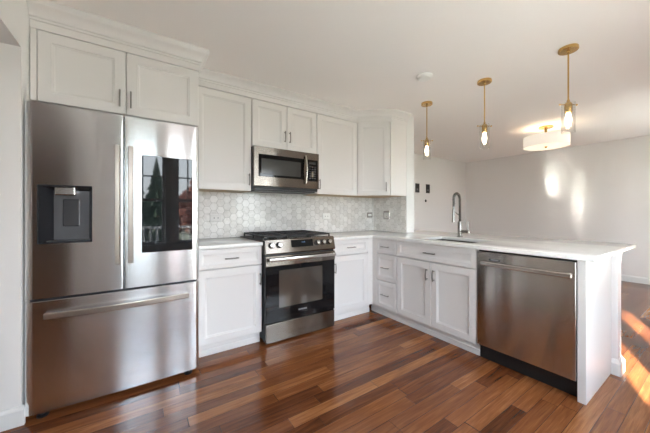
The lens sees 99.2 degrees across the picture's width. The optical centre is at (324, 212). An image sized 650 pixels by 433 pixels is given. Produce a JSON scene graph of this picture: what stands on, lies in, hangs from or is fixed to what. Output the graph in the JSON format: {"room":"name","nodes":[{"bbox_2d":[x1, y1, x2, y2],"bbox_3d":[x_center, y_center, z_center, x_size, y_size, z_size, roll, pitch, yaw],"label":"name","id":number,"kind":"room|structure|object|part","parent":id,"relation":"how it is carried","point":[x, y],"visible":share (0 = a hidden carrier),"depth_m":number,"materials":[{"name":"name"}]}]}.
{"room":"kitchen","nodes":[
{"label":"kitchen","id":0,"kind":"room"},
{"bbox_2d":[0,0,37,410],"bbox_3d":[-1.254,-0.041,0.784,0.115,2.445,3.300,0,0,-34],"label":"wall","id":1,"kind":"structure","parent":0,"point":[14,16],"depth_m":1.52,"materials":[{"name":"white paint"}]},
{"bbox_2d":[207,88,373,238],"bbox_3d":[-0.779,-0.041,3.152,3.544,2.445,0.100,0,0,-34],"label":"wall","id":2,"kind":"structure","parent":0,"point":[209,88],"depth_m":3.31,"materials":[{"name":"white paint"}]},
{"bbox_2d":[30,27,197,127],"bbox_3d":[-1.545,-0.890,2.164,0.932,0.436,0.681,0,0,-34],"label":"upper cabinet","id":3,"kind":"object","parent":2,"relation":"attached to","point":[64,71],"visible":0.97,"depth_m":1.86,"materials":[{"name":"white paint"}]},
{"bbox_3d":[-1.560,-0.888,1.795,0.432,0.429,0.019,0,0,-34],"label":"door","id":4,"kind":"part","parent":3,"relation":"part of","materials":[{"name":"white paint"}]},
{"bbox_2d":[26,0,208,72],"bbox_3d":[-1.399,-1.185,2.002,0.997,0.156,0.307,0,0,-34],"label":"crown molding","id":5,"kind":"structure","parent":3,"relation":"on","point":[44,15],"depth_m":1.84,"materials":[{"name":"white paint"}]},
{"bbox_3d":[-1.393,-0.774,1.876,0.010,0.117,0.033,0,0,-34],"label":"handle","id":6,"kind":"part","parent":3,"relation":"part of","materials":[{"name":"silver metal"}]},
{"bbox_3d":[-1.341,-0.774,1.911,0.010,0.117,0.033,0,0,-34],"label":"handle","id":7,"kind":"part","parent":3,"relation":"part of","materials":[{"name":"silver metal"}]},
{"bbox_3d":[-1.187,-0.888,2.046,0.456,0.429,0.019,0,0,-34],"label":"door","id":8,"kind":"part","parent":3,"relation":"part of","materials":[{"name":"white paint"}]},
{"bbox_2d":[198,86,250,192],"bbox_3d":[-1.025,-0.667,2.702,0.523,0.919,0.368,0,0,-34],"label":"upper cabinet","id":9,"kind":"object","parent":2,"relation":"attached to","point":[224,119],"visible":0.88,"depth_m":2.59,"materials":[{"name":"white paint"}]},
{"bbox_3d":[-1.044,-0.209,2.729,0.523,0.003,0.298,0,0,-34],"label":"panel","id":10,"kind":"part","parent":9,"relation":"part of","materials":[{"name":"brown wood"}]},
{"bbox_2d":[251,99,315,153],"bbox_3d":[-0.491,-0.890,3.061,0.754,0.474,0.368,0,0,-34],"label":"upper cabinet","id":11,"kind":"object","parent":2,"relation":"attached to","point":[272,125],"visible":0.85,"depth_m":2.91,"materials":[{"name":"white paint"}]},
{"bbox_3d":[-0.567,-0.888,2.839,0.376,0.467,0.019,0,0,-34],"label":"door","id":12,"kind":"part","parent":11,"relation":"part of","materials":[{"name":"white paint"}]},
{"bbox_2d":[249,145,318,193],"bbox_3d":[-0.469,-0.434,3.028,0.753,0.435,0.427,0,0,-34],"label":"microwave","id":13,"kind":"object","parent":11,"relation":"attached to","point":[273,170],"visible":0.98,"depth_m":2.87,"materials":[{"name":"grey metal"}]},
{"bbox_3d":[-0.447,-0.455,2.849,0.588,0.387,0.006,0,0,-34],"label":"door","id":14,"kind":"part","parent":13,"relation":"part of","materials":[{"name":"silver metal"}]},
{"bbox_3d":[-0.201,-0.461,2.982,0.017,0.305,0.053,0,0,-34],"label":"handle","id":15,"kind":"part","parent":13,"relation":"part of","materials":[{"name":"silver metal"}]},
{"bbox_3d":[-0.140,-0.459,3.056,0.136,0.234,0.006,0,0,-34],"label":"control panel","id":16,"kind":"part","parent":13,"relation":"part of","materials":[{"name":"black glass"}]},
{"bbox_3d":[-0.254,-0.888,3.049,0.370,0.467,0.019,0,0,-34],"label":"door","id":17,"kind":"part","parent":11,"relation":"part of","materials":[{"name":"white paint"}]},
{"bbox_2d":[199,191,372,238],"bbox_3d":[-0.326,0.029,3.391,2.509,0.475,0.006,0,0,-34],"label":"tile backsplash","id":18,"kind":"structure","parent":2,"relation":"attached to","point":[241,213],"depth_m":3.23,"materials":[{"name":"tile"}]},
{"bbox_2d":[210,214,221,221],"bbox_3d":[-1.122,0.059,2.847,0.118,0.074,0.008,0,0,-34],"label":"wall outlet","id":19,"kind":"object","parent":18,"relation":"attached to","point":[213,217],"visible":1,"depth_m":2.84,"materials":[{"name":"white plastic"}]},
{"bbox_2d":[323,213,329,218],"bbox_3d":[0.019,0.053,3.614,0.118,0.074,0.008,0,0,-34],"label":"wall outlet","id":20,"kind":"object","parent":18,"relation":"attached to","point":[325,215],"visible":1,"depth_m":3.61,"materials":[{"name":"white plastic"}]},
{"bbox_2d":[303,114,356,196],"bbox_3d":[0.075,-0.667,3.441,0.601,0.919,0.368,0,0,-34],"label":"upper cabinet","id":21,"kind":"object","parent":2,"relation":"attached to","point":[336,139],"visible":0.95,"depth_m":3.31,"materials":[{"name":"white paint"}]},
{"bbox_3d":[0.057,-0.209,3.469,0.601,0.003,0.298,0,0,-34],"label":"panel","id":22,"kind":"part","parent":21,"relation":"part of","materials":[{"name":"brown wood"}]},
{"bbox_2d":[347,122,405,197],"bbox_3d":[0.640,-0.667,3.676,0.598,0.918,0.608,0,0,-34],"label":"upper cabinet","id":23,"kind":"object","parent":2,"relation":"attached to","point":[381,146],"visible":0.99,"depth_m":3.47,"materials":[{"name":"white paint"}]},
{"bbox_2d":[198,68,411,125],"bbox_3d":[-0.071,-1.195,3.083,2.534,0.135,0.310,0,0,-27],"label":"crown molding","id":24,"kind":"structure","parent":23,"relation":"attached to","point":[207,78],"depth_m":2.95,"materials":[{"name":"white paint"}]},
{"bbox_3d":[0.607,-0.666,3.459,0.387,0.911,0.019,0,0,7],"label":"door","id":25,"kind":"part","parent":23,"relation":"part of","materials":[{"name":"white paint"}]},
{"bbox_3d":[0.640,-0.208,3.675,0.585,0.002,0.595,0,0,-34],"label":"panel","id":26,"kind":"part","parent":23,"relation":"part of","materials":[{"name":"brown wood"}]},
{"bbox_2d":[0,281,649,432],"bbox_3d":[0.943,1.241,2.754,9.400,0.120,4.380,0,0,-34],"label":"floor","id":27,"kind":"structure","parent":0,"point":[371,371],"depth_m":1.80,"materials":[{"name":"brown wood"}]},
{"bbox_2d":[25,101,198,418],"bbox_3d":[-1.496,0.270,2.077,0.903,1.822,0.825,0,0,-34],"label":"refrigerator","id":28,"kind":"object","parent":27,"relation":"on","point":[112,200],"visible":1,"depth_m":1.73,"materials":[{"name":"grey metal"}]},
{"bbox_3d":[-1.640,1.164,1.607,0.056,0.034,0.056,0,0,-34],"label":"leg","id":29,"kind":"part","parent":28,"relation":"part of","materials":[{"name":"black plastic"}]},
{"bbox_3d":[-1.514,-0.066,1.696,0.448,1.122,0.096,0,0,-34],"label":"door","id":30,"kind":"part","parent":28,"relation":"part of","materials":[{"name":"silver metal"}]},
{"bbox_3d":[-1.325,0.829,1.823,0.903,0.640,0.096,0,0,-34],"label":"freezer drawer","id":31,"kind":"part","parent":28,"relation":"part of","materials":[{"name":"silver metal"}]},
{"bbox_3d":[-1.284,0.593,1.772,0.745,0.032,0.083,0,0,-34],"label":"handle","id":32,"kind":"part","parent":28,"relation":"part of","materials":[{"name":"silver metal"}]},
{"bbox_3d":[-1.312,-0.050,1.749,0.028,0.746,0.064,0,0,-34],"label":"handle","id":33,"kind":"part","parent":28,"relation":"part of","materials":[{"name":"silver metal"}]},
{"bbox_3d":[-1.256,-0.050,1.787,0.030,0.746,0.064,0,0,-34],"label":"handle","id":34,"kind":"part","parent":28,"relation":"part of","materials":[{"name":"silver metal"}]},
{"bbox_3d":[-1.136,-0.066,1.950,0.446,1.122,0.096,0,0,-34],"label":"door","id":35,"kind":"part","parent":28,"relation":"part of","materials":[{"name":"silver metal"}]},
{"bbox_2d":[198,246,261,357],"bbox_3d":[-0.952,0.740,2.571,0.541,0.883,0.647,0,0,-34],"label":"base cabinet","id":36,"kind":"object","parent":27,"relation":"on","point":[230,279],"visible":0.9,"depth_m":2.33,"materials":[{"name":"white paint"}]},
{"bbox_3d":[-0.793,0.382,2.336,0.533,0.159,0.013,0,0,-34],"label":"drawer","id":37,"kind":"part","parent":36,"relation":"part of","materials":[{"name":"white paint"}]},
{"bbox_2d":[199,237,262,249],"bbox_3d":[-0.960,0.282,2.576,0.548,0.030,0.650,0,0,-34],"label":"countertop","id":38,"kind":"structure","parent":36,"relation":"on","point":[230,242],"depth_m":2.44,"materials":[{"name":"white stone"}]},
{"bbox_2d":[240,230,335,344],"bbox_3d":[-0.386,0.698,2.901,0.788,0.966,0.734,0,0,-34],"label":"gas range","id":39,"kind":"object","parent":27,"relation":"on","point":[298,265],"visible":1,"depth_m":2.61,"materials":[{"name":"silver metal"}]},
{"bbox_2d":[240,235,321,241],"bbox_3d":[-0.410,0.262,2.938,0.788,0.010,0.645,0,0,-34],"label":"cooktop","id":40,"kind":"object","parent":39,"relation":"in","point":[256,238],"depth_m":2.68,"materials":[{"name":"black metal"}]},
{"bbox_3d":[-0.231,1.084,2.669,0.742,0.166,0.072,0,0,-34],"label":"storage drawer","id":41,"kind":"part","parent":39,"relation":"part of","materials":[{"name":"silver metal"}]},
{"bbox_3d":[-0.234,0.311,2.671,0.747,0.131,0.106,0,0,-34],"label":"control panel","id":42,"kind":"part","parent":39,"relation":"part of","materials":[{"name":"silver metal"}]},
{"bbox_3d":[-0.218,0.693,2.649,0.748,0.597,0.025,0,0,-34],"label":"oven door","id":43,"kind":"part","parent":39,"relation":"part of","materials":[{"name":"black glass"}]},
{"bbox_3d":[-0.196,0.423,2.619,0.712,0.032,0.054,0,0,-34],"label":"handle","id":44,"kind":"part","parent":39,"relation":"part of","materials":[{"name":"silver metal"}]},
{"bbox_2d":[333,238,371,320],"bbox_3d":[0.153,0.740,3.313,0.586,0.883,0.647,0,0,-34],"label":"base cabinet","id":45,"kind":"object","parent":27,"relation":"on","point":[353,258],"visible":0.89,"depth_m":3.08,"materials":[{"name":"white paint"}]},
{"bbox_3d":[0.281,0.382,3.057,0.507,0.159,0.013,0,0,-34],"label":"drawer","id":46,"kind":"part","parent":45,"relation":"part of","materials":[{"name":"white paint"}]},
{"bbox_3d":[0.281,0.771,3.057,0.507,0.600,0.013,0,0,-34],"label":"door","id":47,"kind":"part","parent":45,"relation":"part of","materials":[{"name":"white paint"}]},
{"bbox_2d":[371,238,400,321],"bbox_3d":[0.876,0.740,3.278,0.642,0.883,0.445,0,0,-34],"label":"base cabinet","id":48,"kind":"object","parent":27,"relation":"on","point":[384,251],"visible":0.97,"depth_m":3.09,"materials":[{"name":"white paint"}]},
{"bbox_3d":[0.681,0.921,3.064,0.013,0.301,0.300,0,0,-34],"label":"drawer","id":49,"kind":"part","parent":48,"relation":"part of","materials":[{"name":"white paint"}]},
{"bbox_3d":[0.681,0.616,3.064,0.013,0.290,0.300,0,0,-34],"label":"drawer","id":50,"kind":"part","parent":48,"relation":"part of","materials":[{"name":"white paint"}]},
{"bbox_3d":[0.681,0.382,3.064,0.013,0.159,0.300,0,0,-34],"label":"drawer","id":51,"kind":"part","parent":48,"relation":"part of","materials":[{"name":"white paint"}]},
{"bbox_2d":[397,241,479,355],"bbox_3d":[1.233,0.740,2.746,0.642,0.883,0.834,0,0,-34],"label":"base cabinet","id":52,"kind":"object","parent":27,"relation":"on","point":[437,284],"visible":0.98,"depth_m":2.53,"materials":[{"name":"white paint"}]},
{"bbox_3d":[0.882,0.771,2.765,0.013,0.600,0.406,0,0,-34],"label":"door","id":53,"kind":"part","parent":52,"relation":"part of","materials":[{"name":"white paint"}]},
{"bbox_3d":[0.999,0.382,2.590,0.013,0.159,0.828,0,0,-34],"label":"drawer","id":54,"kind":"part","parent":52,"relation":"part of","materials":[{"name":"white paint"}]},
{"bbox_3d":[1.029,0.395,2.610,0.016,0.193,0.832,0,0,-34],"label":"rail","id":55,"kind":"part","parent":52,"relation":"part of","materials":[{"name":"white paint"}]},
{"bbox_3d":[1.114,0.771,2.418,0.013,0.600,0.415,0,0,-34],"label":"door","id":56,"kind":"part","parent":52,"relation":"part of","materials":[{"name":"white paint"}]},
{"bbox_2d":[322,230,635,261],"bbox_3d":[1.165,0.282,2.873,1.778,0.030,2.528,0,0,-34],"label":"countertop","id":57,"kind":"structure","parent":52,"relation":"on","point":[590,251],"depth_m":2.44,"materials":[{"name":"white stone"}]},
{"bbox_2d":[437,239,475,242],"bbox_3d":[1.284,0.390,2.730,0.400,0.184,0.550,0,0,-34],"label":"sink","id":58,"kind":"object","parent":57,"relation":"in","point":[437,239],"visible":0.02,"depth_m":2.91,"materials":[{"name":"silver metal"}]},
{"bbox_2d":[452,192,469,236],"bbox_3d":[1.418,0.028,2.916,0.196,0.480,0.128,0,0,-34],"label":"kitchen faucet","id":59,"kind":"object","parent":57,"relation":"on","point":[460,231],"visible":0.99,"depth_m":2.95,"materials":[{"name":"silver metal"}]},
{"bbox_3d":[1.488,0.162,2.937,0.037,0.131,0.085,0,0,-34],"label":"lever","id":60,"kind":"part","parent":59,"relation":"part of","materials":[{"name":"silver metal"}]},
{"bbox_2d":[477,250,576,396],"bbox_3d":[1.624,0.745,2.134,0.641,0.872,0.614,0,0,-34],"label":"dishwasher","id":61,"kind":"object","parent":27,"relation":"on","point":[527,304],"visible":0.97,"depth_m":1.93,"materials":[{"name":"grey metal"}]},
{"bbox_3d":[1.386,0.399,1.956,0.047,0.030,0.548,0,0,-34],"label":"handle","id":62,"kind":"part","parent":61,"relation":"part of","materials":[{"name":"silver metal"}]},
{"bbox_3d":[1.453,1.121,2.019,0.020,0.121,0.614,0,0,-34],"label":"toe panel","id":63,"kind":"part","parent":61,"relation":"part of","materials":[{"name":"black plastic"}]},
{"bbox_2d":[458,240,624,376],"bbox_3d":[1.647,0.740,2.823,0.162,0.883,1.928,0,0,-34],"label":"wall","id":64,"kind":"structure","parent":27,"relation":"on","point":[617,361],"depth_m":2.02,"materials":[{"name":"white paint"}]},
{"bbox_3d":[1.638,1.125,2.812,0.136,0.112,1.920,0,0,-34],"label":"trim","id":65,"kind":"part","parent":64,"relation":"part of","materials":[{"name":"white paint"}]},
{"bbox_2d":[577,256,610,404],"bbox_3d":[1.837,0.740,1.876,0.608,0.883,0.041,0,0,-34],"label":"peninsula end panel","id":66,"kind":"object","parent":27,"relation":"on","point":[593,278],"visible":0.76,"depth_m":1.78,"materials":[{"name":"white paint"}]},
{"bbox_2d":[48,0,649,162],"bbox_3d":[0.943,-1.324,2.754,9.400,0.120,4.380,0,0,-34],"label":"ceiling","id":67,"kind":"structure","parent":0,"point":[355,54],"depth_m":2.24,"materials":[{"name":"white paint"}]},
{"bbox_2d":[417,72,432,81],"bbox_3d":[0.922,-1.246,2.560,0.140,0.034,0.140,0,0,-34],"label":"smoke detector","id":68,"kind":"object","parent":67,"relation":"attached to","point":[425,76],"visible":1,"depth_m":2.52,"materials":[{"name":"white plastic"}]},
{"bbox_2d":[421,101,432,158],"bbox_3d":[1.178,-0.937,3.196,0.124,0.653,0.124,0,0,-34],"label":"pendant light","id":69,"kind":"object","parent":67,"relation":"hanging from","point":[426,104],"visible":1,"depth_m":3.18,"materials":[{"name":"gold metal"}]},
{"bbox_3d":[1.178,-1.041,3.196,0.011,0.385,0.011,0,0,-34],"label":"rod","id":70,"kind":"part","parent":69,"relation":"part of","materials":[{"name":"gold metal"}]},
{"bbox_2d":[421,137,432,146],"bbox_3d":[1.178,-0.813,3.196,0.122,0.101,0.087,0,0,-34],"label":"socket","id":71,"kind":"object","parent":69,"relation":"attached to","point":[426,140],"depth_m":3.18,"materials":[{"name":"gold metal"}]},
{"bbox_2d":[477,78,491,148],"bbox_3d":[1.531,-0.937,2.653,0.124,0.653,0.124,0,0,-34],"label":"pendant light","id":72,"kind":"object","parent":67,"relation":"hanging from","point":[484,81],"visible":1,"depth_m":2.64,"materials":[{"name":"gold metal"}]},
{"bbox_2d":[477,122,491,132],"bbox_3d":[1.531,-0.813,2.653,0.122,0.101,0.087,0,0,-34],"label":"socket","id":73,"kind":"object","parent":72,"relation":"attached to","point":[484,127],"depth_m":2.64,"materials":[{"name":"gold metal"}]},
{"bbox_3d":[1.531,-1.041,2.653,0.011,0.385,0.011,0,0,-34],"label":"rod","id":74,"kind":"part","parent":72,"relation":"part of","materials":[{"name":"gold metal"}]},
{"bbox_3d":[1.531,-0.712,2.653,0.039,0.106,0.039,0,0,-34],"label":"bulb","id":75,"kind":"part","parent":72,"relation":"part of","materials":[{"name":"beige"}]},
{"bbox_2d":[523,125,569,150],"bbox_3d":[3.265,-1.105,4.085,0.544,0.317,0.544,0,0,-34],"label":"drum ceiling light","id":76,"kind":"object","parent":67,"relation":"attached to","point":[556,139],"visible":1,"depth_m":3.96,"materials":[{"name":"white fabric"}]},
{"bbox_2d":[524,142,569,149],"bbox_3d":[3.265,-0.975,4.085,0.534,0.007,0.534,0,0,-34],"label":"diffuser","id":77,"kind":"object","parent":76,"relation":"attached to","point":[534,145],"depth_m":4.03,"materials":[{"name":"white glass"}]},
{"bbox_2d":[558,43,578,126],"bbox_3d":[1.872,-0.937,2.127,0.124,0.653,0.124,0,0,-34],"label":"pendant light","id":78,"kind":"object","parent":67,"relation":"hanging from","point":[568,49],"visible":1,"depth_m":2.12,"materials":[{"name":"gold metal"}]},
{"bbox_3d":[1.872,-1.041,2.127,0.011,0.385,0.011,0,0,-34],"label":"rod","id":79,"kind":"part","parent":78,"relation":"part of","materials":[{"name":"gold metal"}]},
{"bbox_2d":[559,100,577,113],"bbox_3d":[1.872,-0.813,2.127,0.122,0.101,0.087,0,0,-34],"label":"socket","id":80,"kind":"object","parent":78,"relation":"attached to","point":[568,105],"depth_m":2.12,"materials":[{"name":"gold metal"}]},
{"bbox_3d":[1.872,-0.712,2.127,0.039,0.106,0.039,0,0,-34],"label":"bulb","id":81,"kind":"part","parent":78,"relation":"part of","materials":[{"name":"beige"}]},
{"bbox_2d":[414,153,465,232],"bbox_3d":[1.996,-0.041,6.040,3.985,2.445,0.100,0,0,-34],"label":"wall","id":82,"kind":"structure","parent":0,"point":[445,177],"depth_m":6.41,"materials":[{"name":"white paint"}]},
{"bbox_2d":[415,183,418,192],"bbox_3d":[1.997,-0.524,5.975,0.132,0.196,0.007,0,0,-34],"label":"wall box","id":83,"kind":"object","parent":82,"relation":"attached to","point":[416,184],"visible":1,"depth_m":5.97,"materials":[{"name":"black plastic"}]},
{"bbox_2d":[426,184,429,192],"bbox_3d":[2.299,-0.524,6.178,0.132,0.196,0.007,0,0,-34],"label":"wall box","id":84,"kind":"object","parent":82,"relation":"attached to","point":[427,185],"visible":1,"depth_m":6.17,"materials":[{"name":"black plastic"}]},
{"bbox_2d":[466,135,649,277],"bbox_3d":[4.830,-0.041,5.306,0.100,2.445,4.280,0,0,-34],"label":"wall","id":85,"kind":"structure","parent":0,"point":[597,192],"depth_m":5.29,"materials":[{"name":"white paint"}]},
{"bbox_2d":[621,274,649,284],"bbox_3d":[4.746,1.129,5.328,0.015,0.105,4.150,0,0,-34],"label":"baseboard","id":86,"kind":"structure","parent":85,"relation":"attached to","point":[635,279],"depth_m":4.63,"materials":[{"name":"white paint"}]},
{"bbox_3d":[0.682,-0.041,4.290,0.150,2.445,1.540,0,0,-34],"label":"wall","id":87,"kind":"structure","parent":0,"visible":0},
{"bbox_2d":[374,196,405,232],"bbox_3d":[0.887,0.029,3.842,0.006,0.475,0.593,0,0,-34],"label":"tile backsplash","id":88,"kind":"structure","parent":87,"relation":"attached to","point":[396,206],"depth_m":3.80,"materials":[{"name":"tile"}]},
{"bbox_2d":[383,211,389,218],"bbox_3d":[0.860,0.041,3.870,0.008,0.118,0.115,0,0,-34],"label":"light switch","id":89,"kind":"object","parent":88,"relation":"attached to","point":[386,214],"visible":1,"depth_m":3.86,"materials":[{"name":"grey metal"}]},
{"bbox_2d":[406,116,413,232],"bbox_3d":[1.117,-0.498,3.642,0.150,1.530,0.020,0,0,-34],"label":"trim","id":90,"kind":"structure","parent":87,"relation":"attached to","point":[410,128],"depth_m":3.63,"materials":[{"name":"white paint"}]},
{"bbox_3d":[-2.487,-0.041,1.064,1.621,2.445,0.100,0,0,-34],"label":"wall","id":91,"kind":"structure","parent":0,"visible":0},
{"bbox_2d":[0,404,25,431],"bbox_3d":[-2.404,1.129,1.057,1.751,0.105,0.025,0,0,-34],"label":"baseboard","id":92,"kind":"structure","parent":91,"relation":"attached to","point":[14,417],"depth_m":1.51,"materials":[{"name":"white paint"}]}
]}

********

**WORK ITEM**
Each line of the material above that contains the word "stone" counts once; report the total and nothing else.

**EXPECTED ANSWER**
2